Yes, and I have to clarify my comments in the last paragraph. I hope for a Swing to the Right and one *can* happen, but it likely will take much longer than 4 years, if ever. The Republican Party is quite corrupt.

While I don't know for sure what will happen, I do believe that the Republicans must be thrown out of power and stay out until and unless they re-discover the remnants of their better principles.

The good thing about the Bush travesty, if there is one, is that he is the "compassionate" and the Big Government Republican. Look where it got him and the Republicans. The more dramatic the Republican loss, the more they will be forced to re-consider Bush's legacy and the meaning (if there can be one) of being a Republican. That could cause them to think they were not religious or socialist enough, or it could cause them to adopt a less socialist, more principled path.
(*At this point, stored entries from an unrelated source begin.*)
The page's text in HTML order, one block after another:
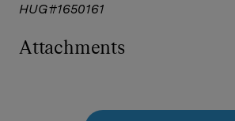
HUG#1650161
Attachments
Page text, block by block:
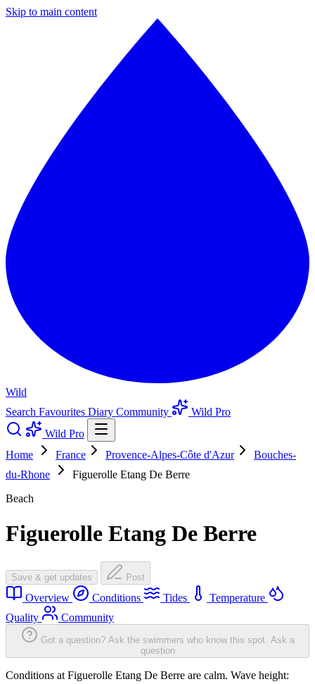
Skip to main content
Wild
Search Favourites Diary Community
Wild Pro
Wild Pro
Home
France Provence-Alpes-Côte d'Azur
Bouches-
du-Rhone
Figuerolle Etang De Berre
Beach
Figuerolle Etang De Berre
Save & get updates Post
Overview Conditions Tides
Temperature
Quality
Community
Got a question? Ask the swimmers who know this spot. Ask a
question
Conditions at Figuerolle Etang De Berre are calm. Wave height:

Either way, Republicans will be forced to think about what went wrong and what they need to do differently in order to regain their power.
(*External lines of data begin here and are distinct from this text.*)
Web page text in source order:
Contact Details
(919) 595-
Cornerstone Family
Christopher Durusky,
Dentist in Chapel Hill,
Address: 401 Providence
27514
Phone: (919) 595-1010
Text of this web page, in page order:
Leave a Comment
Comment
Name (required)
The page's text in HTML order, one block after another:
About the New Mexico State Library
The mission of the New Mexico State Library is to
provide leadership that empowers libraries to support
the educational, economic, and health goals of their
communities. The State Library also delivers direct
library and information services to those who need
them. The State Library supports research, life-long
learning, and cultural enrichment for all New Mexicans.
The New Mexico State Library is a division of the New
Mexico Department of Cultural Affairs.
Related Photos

Unfortunately, I think it is more likely that they will reject elements of socialism than that they will reject religion, but the dramatic Bush failure could cause them to re-consider both. (And they could decide they were not socialist enough, in which case "fasten your seat belts.")

My commentary is also animated by the facts, incredible as it may seem to some, that Democrats often deregulate more while in office than Republicans. That is also why I think Obama will get away with less than people think. He might be more like a Johnson or Nixon, which is seriously bad, but not like FDR, who was an utter catastrophe. What will hold Obama in check? It is the Republicans, and only because they are not in power and will fight Obama.

Myrhaf said...

I'm hoping the Republicans fight Obama.

The most contentious arguments in these comments are always about the future -- that which we don't know because it has not happened yet. It's a little frustrating, not to mention silly, to argue about what might or might not happen. No one knows for sure. We can predict broad cultural trends, but anything more specific is science fiction like Asimov's "psychohistory."

Galileo Blogs said...

I have to disagree. One can predict shorter term *economic* trends. It is difficult, but people do it successfully, and success only needs to be measured as a percentage just a little better than 50% to make money.
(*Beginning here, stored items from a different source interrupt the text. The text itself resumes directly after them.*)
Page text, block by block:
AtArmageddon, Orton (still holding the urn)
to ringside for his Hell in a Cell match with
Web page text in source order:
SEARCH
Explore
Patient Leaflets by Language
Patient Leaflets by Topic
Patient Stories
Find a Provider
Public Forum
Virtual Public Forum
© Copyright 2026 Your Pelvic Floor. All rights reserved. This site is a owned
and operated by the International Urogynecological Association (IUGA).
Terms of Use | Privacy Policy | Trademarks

If one is using just philosophy as a guide, then I agree with you.

Regardless, everyone should try to have some view about the near-term economy as it can affect investment decisions, and even decisions regarding employment, education, and even where to live. (For example, if one could have foreseen the collapse of oil prices in the 1980s, it would have made no sense to move to Houston, all else being equal.)

The larger point, though, is that *regardless* of what happens politically and economically, most Americans still have a great deal of freedom that they can use to pursue individual happiness. Politics should not be an overwhelming concern, unless of course it is one's hobby or profession.

madmax said...

"We can predict broad cultural trends, but anything more specific is science fiction like Asimov's "psychohistory.""

Yes, but Harry Seldon was right. Well, except for the Mule.

Myrhaf said...

You know, I think Asimov got the idea for psychohistory from Stalin's five-year plans, which liberals like Asimov thought were "scientific" then. It's materialism (rationalism too) to predict the behavior of society with equations.

Anonymous said...

I personally don't recommend NZ.lots of socialists and xenophobes in the government. welfare is the norm and banning is the answer to various ambitious plans. I hate to say this but I might end up back in the Gulf countries. As much as I despise their system, I think I have a much better chance there than I have here sadly. I wanted to go to the USA but it seems more of the same.

Monica said...

Hey at least they don't have 80 billion dollars a year in farm subsidies in New Zealand. That's something.

Anonymous said...

its not enough unfortunately. our economy is messed up and the idiots in parliament have no clue how to deal with the crisis. lots of welfare, because its a great system that magically solves people's problems and rationed care.good news is we got our first private radiology clinic so I guess that's something to cheer for.